Empresas Polar, a firm with an 80% share in the Venezuelan beer market, plans to stop brewing beer due to a shortage of raw materials.

Polar has been urging the country’s President Nicolas Maduro to give companies access to the foreign currency required to pay overseas raw material suppliers for some time.

Venezuela’s currency exchange system is rigid, as only the government has control over foreign currency; however, firms need the money to pay for the imported raw materials from overseas markets.

“We are obligated to suspend the production of beer and malts until we get access to the currency needed to procure the raw materials.”

Polar was cited by The Wall Street Journal as stating: "Our current situation is this; we have not been able to replenish the inventory, and we only have malted barley to produce until April 29.

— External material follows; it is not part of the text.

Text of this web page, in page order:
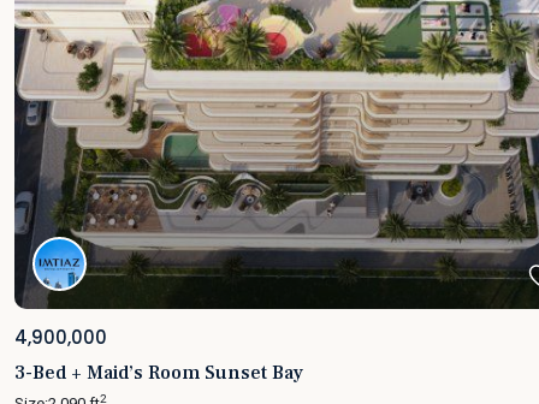
4,900,000
3-Bed + Maid’s Room Sunset Bay
2
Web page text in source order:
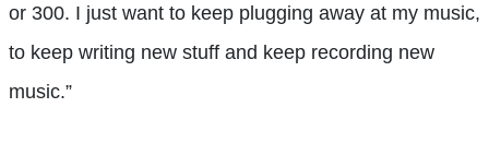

"Under those circumstances, we are obligated to suspend the production of beer and malts until we get access to the currency needed to procure the raw materials."

The government has accused the brewer of waging an economic war. Maduro’s Government is currently struggling to bring the collapsing economy on track.

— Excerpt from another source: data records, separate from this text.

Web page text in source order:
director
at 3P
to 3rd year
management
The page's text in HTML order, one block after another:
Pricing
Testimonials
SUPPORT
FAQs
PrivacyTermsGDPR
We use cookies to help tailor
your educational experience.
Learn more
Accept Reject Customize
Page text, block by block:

Polar said: "We want to maintain our plants operational and at maximum capacity, generating thousands of jobs in all corners of the country."

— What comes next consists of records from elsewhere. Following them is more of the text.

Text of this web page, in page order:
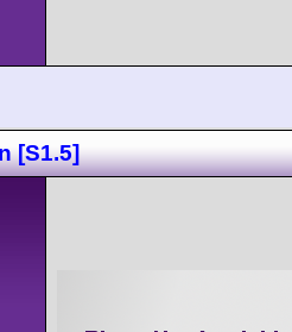
[S1.5]
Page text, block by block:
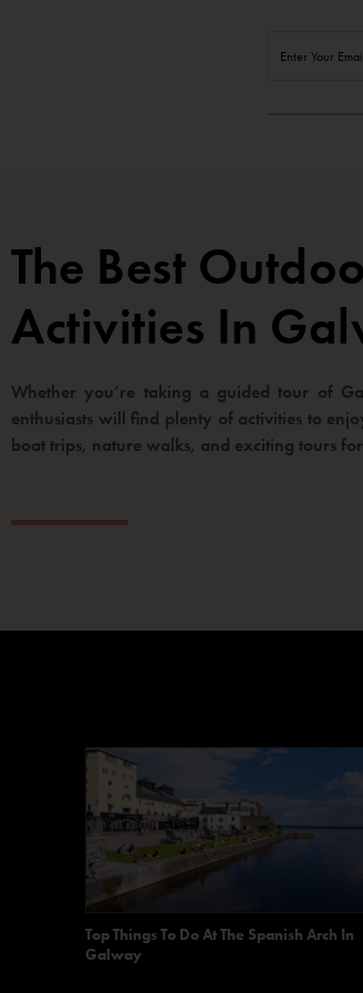
The Best
Activities In
Whether you’re taking a guided tour of
enthusiasts will find plenty of activities to
boat trips, nature walks, and exciting tours
Top Things To Do At The Spanish Arch In
Galway

Several other businesses are experiencing the currency problem, from auto manufacturers to pork producers, firms have not been able to secure enough money from the government to keep their operations running.

Last year, the country’s economy shrank to 5.7% in 2015, and according to the International Monetary Fund, it will drop by another 8% in 2016.

Presently, the nation’s foreign reserves have dipped to under $13bn, one-third of what it was seven years earlier.